Из тушканчика была сделана чудесная муфта, с которой девушка явилась на лекцию.
Тимофеев похаживал на костылях между партами, и вдруг все заметили, что взор его прикован к муфте. Он читал лекцию и неотступно, как прикованный, глядел на муфту. После лекции он подозвал Миловидову к себе. «Что за мех?» - спросил он. - «Это туркестанский тушканчик». - «А где вы его взяли?» - «Мне его подарили». - «Кто?»
Было наряжено следствие. Вызван Кульчицкий. Его взяли на арапа. «Ты съел кота!» - сказал ему один из комсомольских деятелей. «Съел, - отвечал смущенный Кульчицкий. - Но откуда тебе это известно?»
За каннибальство Кульчицкий был исключен из института, кажется, в третий раз (с формулировкой «за безнравственность»).
Один раз он был отчислен за продажу презервативов в баре № 4 на плошали Пушкина.
Был у него друг, Ройтман, инвалид, человек сугубо ему преданный.
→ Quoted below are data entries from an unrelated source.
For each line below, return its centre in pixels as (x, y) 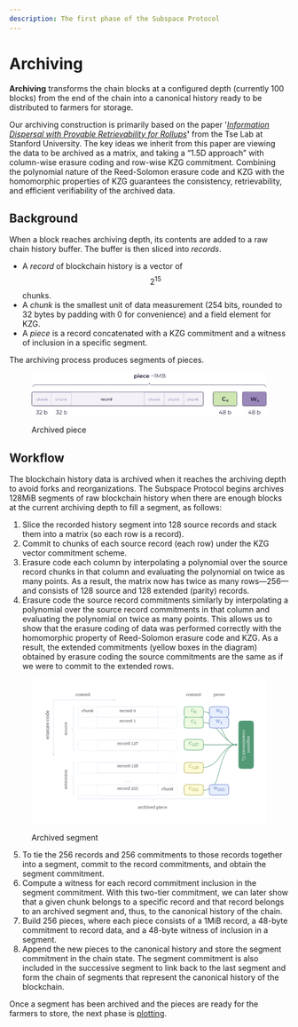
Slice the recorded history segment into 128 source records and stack (149, 525)
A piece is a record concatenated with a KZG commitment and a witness (154, 334)
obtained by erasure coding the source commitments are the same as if (153, 657)
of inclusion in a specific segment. (85, 343)
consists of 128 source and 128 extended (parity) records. (144, 591)
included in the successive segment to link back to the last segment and (154, 968)
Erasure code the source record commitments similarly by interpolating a (155, 600)
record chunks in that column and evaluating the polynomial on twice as (153, 572)
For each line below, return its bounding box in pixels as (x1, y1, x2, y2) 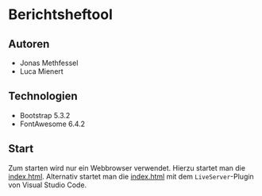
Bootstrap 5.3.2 (19, 110, 71, 120)
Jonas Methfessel (19, 58, 79, 67)
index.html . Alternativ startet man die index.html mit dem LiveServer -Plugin (8, 171, 254, 181)
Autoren (8, 37, 50, 51)
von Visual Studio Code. (8, 180, 87, 190)
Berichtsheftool (8, 6, 114, 24)
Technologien (8, 90, 78, 103)
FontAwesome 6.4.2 (19, 119, 86, 129)
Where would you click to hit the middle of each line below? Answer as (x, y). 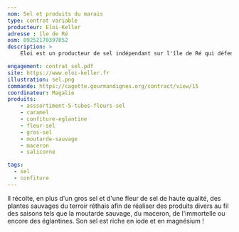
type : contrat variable (43, 21)
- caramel (35, 113)
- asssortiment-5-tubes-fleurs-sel (73, 106)
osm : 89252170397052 (38, 40)
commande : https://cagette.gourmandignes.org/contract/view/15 (103, 86)
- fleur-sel (38, 126)
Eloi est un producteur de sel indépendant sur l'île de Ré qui (117, 54)
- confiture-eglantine (54, 119)
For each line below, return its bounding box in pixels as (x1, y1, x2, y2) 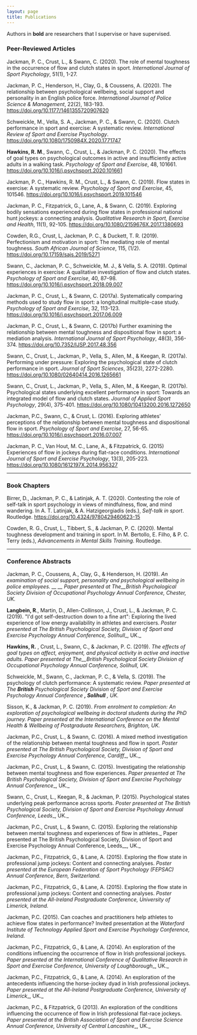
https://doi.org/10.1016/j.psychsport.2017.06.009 (6, 311, 122, 318)
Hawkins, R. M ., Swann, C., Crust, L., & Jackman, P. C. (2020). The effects (6, 148, 186, 155)
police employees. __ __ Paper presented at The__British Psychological (6, 583, 177, 590)
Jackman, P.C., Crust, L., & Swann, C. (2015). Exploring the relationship (6, 823, 178, 830)
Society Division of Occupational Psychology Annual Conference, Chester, (6, 589, 186, 596)
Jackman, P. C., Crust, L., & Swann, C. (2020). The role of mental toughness (6, 58, 190, 65)
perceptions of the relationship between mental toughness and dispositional (6, 419, 190, 426)
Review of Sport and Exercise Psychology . (6, 130, 109, 138)
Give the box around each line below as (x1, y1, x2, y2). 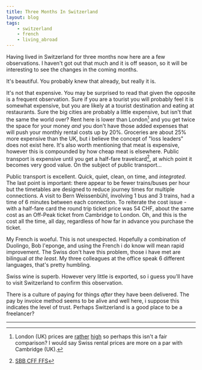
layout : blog (6, 14, 39, 20)
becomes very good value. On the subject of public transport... (6, 162, 162, 169)
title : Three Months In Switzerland (6, 8, 98, 15)
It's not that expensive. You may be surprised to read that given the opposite (6, 89, 196, 96)
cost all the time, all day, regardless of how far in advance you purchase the (6, 217, 194, 225)
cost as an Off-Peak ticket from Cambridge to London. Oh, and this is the (6, 211, 188, 219)
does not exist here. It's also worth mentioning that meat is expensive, (6, 141, 180, 148)
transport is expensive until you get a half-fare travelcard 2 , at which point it (6, 154, 192, 162)
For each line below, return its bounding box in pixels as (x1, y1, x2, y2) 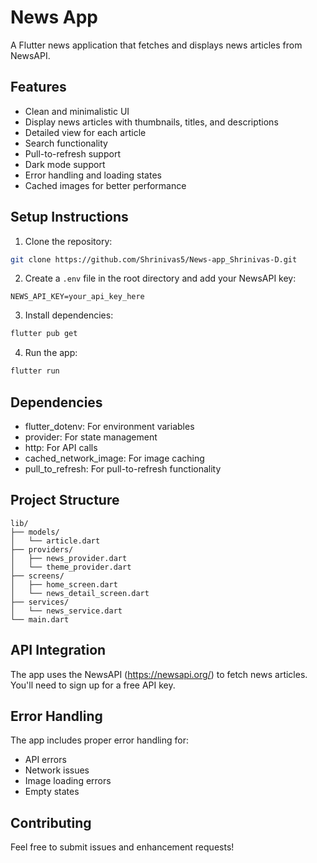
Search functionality (24, 137, 108, 149)
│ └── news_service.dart (10, 606, 123, 616)
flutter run (10, 366, 60, 376)
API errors (24, 754, 67, 766)
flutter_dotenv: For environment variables (24, 421, 195, 432)
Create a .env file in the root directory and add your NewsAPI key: (24, 272, 297, 285)
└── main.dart (10, 614, 70, 625)
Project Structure (10, 492, 120, 509)
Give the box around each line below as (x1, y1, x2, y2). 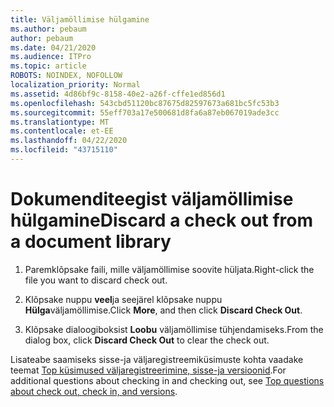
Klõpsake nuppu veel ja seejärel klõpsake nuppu (24, 293, 223, 305)
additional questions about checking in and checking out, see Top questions (10, 374, 325, 386)
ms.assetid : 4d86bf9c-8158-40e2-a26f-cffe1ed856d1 (10, 89, 226, 99)
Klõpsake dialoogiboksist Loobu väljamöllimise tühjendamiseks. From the (24, 323, 324, 335)
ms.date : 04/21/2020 (10, 42, 97, 53)
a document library (10, 231, 172, 253)
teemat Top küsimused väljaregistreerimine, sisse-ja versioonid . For (10, 364, 287, 376)
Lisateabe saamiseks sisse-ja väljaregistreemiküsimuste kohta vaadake (10, 353, 304, 365)
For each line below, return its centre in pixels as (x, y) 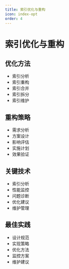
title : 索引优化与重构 (25, 9)
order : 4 (14, 18)
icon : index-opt (21, 14)
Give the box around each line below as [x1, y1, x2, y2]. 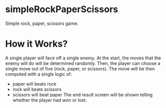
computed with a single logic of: [5, 71, 72, 77]
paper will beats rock [12, 81, 57, 87]
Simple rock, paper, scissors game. [5, 20, 78, 26]
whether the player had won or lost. [12, 97, 87, 103]
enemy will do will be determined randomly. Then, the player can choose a [5, 60, 160, 66]
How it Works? [5, 38, 68, 50]
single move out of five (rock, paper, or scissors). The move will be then [5, 65, 155, 71]
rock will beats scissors [12, 86, 62, 92]
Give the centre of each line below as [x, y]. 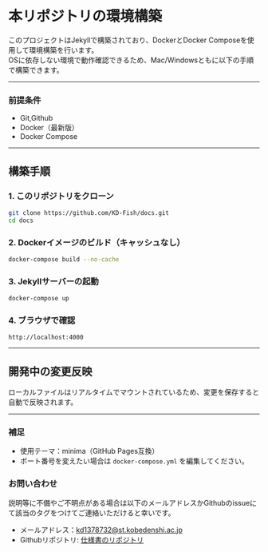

Перед тем как ехать на фронт, К. у него жил. Они вместе проедали скудное имущество хромого.
В день перед отъездом К. пришел к своему другу, нагруженный покупками. «Ты меня кормил, - сказал он, - теперь я решил накормить тебя на прощанье».
Друзья весело провели вечер. Под конец раздобревший К. обнял своего друга и сказал: «Дорогой, я должен перед тобой покаяться. Но я знаю, ты меня простишь. Уж очень мне хотелось угостить тебя напоследок. Я продал твою протезную обувь».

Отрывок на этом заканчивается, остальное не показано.